**Activity**
Apart from the pictures, print the data below exactly as given.

━━━━━ Source data

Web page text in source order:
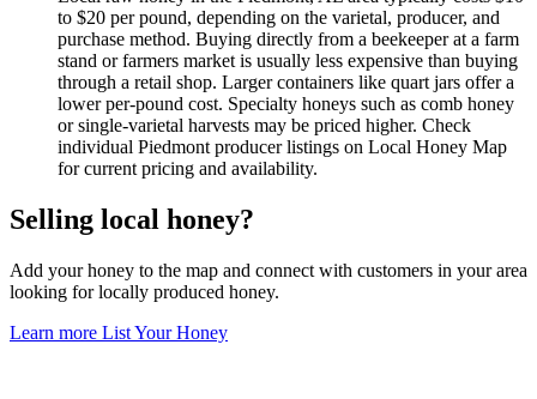
to $20 per pound, depending on the varietal, producer, and
purchase method. Buying directly from a beekeeper at a farm
stand or farmers market is usually less expensive than buying
through a retail shop. Larger containers like quart jars offer a
lower per-pound cost. Specialty honeys such as comb honey
or single-varietal harvests may be priced higher. Check
individual Piedmont producer listings on Local Honey Map
for current pricing and availability.
Selling local honey?
Add your honey to the map and connect with customers in your area
looking for locally produced honey.
Learn more List Your Honey
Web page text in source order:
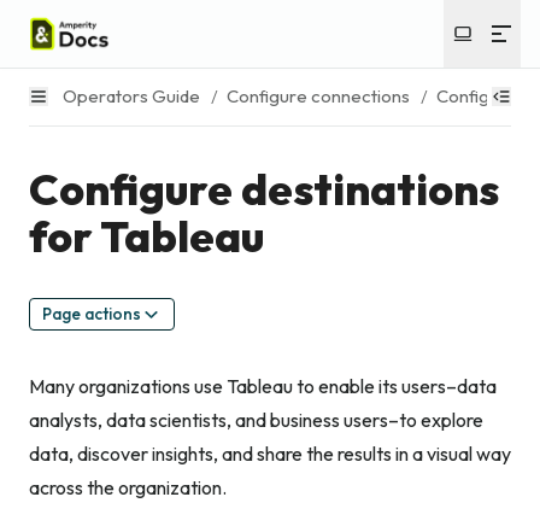
Operators Guide / Configure connections / Configure
Configure destinations
for Tableau
Page actions
Many organizations use Tableau to enable its users–data
analysts, data scientists, and business users–to explore
data, discover insights, and share the results in a visual way
across the organization.
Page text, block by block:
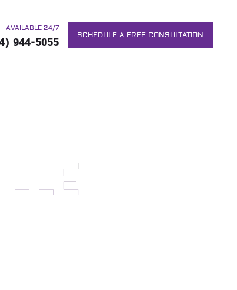
AVAILABLE 24/7
944-5055 SCHEDULE A FREE CONSULTATION
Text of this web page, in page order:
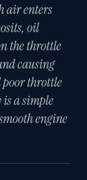
air enters
oil
the throttle
causing
throttle
is a simple
engine
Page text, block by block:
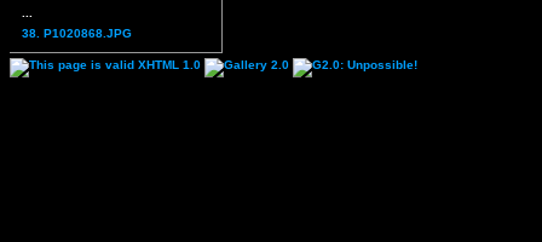
38. P1020868.JPG
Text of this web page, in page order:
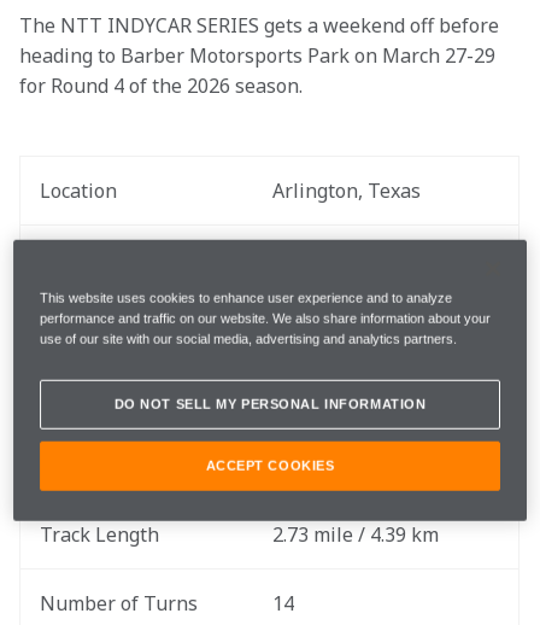
The NTT INDYCAR SERIES gets a weekend off before
heading to Barber Motorsports Park on March 27-29
for Round 4 of the 2026 season.
Location Arlington, Texas
Round 3 out of 18
Total Laps 70
Total Race Distance 191.1 miles / 307.55 km
Track Length 2.73 mile / 4.39 km
Number of Turns 14
This website uses cookies to enhance user experience and to analyze
performance and traffic on our website. We also share information about your
use of our site with our social media, advertising and analytics partners.
DO NOT SELL MY PERSONAL INFORMATION
ACCEPT COOKIES
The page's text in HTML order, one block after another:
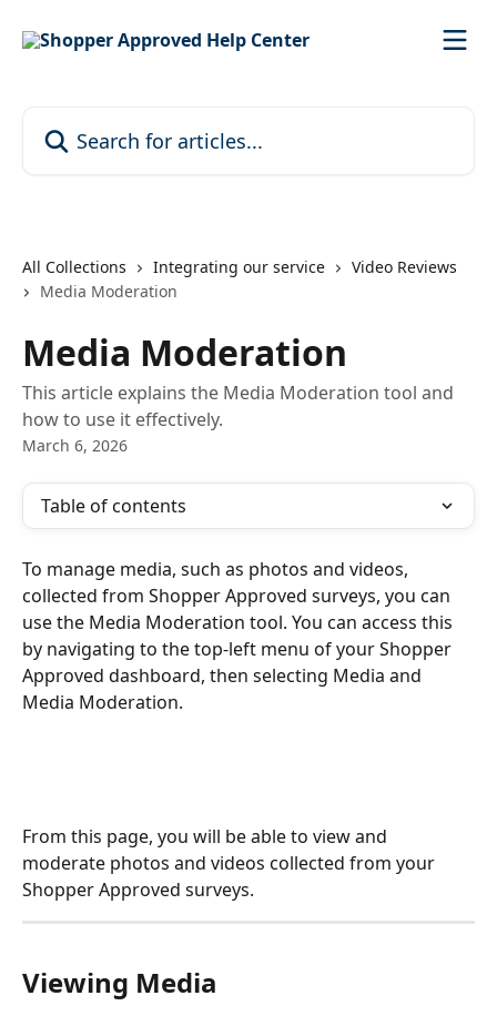
All Collections Integrating our service
Video Reviews
Media Moderation
Media Moderation
This article explains the Media Moderation tool and
how to use it effectively.
March 6, 2026
Table of contents
To manage media, such as photos and videos,
collected from Shopper Approved surveys, you can
use the Media Moderation tool. You can access this
by navigating to the top-left menu of your Shopper
Approved dashboard, then selecting Media and
Media Moderation.
From this page, you will be able to view and
moderate photos and videos collected from your
Shopper Approved surveys.
Viewing Media
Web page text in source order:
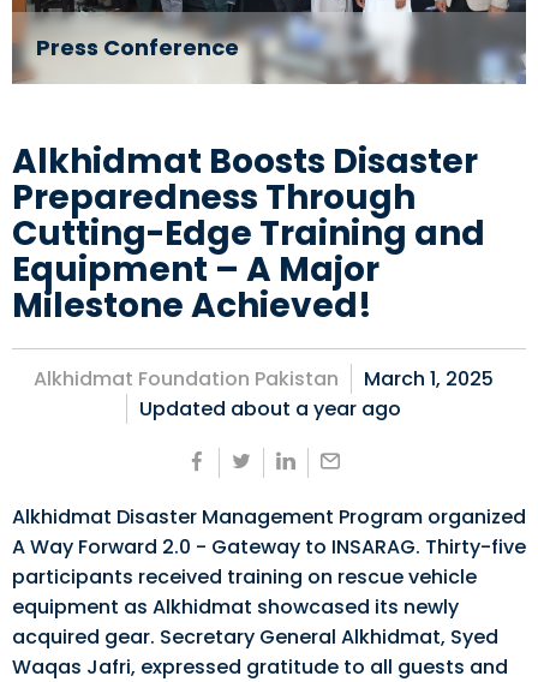
Press Conference
Alkhidmat Boosts Disaster
Preparedness Through
Cutting-Edge Training and
Equipment – A Major
Milestone Achieved!
Alkhidmat Foundation Pakistan
March 1, 2025
Updated about a year ago
Alkhidmat Disaster Management Program organized
A Way Forward 2.0 - Gateway to INSARAG. Thirty-five
participants received training on rescue vehicle
equipment as Alkhidmat showcased its newly
acquired gear. Secretary General Alkhidmat, Syed
Waqas Jafri, expressed gratitude to all guests and
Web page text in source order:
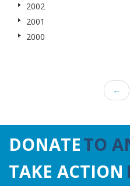
2002
2001
2000
←
DONATETO
TAKE ACTION
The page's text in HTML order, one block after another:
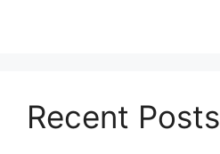
Recent Posts
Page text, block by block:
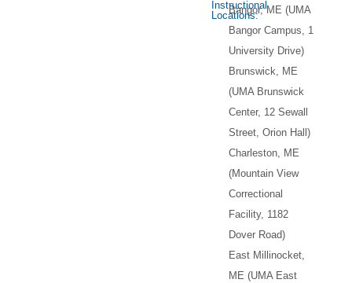
Instructional
Locations:
Bangor, ME (UMA
Bangor Campus, 1
University Drive)
Brunswick, ME
(UMA Brunswick
Center, 12 Sewall
Street, Orion Hall)
Charleston, ME
(Mountain View
Correctional
Facility, 1182
Dover Road)
East Millinocket,
ME (UMA East
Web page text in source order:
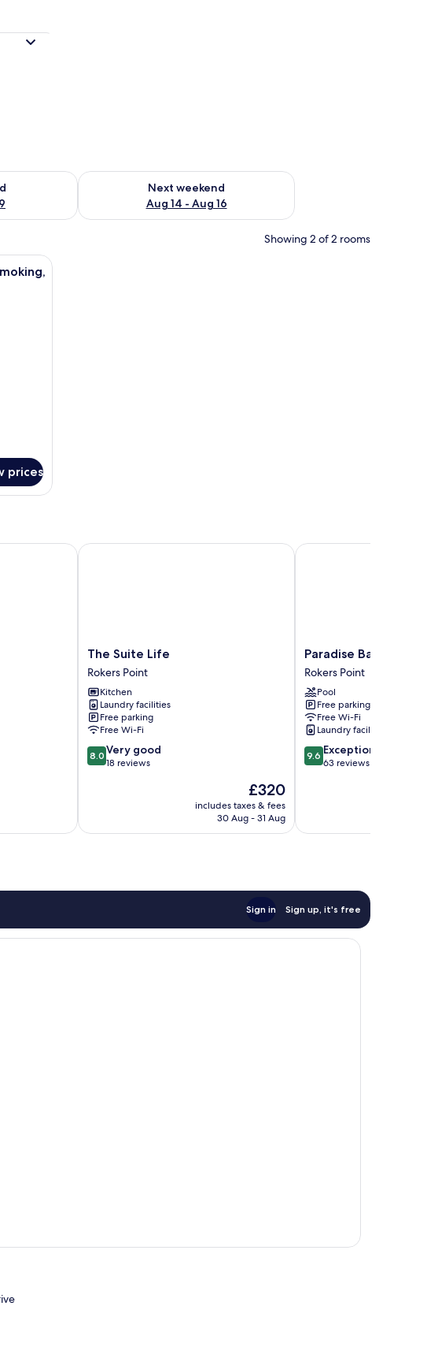
Aug 7 - Aug 9
Next weekend
Aug 14 - Aug 16
Check availability for next weekend Aug 14 - Aug 16
Showing 2 of 2 rooms
seating area, a windlass, and a Suzuki outboard motor.
prices
The
Suite
Life
Rokers
Point
The Suite Life
Rokers Point
Kitchen
Laundry facilities
Free parking
Free Wi-Fi
8.0
out
18
8.0 Very good
18 reviews
The
price
is
£320
includes taxes & fees
30 Aug - 31 Aug
The Suite Life
Paradise
Bay
Rokers
Point
Paradise Bay
Rokers Point
Pool
Free parking
Free Wi-Fi
Laundry facilities
9.6
out
reviews
9.6 Exceptional
63 reviews
Paradise Bay
Sign in Sign up, it's free
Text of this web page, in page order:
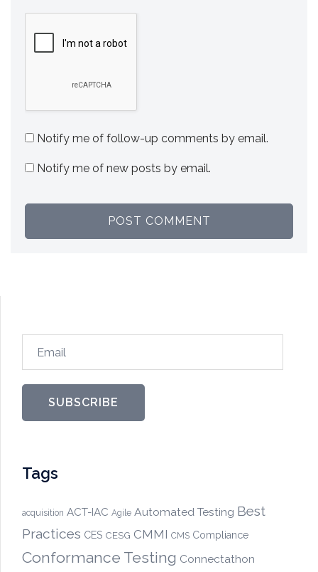
Notify me of follow-up comments by email.
Notify me of new posts by email.
SUBSCRIBE
Tags
acquisition ACT-IAC Agile Automated Testing Best
Practices CES CESG CMMI CMS Compliance
Conformance Testing Connectathon
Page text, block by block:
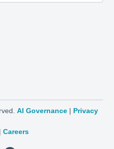
AI Governance| Privacy
| Careers
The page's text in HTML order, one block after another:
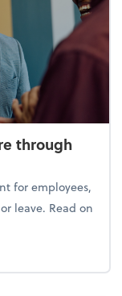
through
for employees,
leave. Read on
culture through
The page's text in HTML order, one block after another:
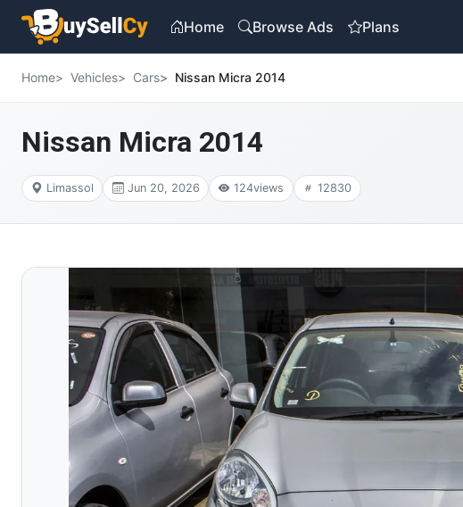
Home Browse Ads Plans
Home Vehicles Cars Nissan Micra 2014
Nissan Micra 2014
Limassol Jun 20, 2026 124views 12830
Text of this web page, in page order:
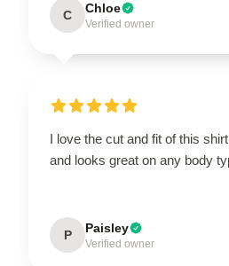
C Chloe
Verified owner
I love the cut and fit of this
and looks great on any body
P Paisley
Verified owner

━━━━━━━━━━

**Exercise output**
Web page text in source order:
to $20 per pound, depending on the varietal, producer, and
purchase method. Buying directly from a beekeeper at a farm
stand or farmers market is usually less expensive than buying
through a retail shop. Larger containers like quart jars offer a
lower per-pound cost. Specialty honeys such as comb honey
or single-varietal harvests may be priced higher. Check
individual Piedmont producer listings on Local Honey Map
for current pricing and availability.
Selling local honey?
Add your honey to the map and connect with customers in your area
looking for locally produced honey.
Learn more List Your Honey
Web page text in source order:
Operators Guide / Configure connections / Configure
Configure destinations
for Tableau
Page actions
Many organizations use Tableau to enable its users–data
analysts, data scientists, and business users–to explore
data, discover insights, and share the results in a visual way
across the organization.
Page text, block by block:
AVAILABLE 24/7
944-5055 SCHEDULE A FREE CONSULTATION
Text of this web page, in page order:
air enters
oil
the throttle
causing
throttle
is a simple
engine
Page text, block by block:
38. P1020868.JPG
Text of this web page, in page order:
The NTT INDYCAR SERIES gets a weekend off before
heading to Barber Motorsports Park on March 27-29
for Round 4 of the 2026 season.
Location Arlington, Texas
Round 3 out of 18
Total Laps 70
Total Race Distance 191.1 miles / 307.55 km
Track Length 2.73 mile / 4.39 km
Number of Turns 14
This website uses cookies to enhance user experience and to analyze
performance and traffic on our website. We also share information about your
use of our site with our social media, advertising and analytics partners.
DO NOT SELL MY PERSONAL INFORMATION
ACCEPT COOKIES
The page's text in HTML order, one block after another:
All Collections Integrating our service
Video Reviews
Media Moderation
Media Moderation
This article explains the Media Moderation tool and
how to use it effectively.
March 6, 2026
Table of contents
To manage media, such as photos and videos,
collected from Shopper Approved surveys, you can
use the Media Moderation tool. You can access this
by navigating to the top-left menu of your Shopper
Approved dashboard, then selecting Media and
Media Moderation.
From this page, you will be able to view and
moderate photos and videos collected from your
Shopper Approved surveys.
Viewing Media
Web page text in source order:
Press Conference
Alkhidmat Boosts Disaster
Preparedness Through
Cutting-Edge Training and
Equipment – A Major
Milestone Achieved!
Alkhidmat Foundation Pakistan
March 1, 2025
Updated about a year ago
Alkhidmat Disaster Management Program organized
A Way Forward 2.0 - Gateway to INSARAG. Thirty-five
participants received training on rescue vehicle
equipment as Alkhidmat showcased its newly
acquired gear. Secretary General Alkhidmat, Syed
Waqas Jafri, expressed gratitude to all guests and
Web page text in source order:
2002
2001
2000
←
DONATETO
TAKE ACTION
The page's text in HTML order, one block after another:
Recent Posts
Page text, block by block:
Instructional
Locations:
Bangor, ME (UMA
Bangor Campus, 1
University Drive)
Brunswick, ME
(UMA Brunswick
Center, 12 Sewall
Street, Orion Hall)
Charleston, ME
(Mountain View
Correctional
Facility, 1182
Dover Road)
East Millinocket,
ME (UMA East
Web page text in source order:
Aug 7 - Aug 9
Next weekend
Aug 14 - Aug 16
Check availability for next weekend Aug 14 - Aug 16
Showing 2 of 2 rooms
seating area, a windlass, and a Suzuki outboard motor.
prices
The
Suite
Life
Rokers
Point
The Suite Life
Rokers Point
Kitchen
Laundry facilities
Free parking
Free Wi-Fi
8.0
out
18
8.0 Very good
18 reviews
The
price
is
£320
includes taxes & fees
30 Aug - 31 Aug
The Suite Life
Paradise
Bay
Rokers
Point
Paradise Bay
Rokers Point
Pool
Free parking
Free Wi-Fi
Laundry facilities
9.6
out
reviews
9.6 Exceptional
63 reviews
Paradise Bay
Sign in Sign up, it's free
Text of this web page, in page order:
Notify me of follow-up comments by email.
Notify me of new posts by email.
SUBSCRIBE
Tags
acquisition ACT-IAC Agile Automated Testing Best
Practices CES CESG CMMI CMS Compliance
Conformance Testing Connectathon
Page text, block by block:
AI Governance| Privacy
| Careers
The page's text in HTML order, one block after another:
through
for employees,
leave. Read on
culture through
The page's text in HTML order, one block after another:
Home Browse Ads Plans
Home Vehicles Cars Nissan Micra 2014
Nissan Micra 2014
Limassol Jun 20, 2026 124views 12830
Text of this web page, in page order:
C Chloe
Verified owner
I love the cut and fit of this
and looks great on any body
P Paisley
Verified owner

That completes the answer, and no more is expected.